**What the task asks:** The answer must consist solely of the lines below starting at the one containing "Where would you" and ending at the one containing "れは人気のベーシックモデル「タウニー」。タウニーGo (199, 215)", repeated exactly, with both ends included and all pictures omitted.

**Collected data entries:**
════════════════

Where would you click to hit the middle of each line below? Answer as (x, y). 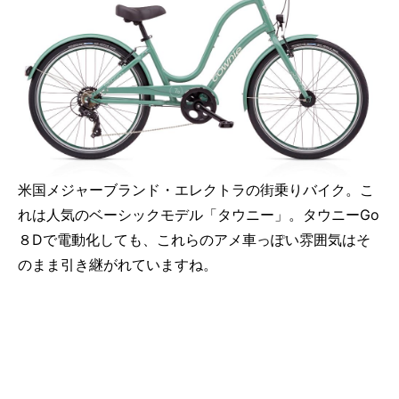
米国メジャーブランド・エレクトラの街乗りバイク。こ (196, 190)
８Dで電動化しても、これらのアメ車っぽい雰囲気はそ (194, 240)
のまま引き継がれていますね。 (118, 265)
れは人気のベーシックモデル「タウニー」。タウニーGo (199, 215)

════════════════

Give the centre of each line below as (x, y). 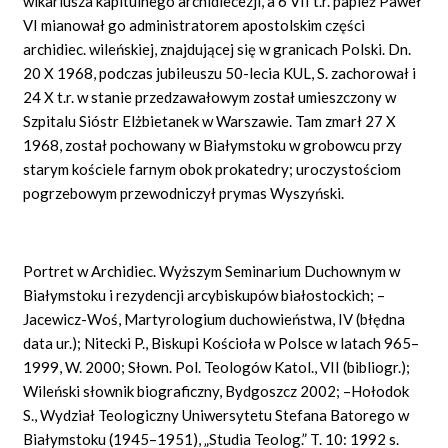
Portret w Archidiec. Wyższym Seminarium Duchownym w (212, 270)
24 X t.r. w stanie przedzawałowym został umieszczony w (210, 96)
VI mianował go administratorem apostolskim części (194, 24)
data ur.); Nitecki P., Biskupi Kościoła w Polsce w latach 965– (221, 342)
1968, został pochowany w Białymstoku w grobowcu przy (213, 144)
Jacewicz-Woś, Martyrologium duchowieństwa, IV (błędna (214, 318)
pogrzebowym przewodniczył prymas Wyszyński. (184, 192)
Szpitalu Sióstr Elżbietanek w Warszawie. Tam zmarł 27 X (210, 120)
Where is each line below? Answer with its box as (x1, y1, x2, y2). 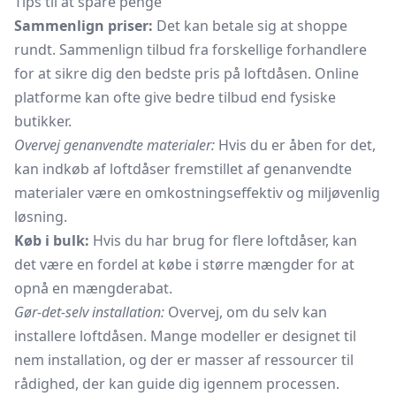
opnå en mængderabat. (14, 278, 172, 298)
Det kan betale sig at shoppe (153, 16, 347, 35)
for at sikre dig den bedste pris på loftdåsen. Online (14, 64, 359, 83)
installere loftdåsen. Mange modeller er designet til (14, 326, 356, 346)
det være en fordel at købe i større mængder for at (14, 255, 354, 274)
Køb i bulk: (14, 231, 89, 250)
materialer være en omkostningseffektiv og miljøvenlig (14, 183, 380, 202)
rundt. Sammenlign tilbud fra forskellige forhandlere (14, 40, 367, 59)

════════════════

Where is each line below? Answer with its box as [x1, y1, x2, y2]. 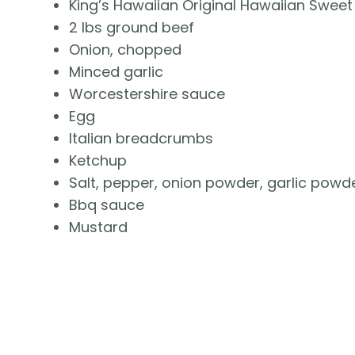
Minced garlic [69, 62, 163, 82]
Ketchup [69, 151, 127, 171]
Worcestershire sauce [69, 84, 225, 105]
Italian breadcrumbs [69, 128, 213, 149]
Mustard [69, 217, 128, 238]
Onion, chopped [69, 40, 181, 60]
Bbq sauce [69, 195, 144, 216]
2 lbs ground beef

════════════════

**Solution:**
Where would you click to hit the middle of each line below? Answer as (x, y). 
米国メジャーブランド・エレクトラの街乗りバイク。こ (196, 190)
８Dで電動化しても、これらのアメ車っぽい雰囲気はそ (194, 240)
のまま引き継がれていますね。 (118, 265)
れは人気のベーシックモデル「タウニー」。タウニーGo (199, 215)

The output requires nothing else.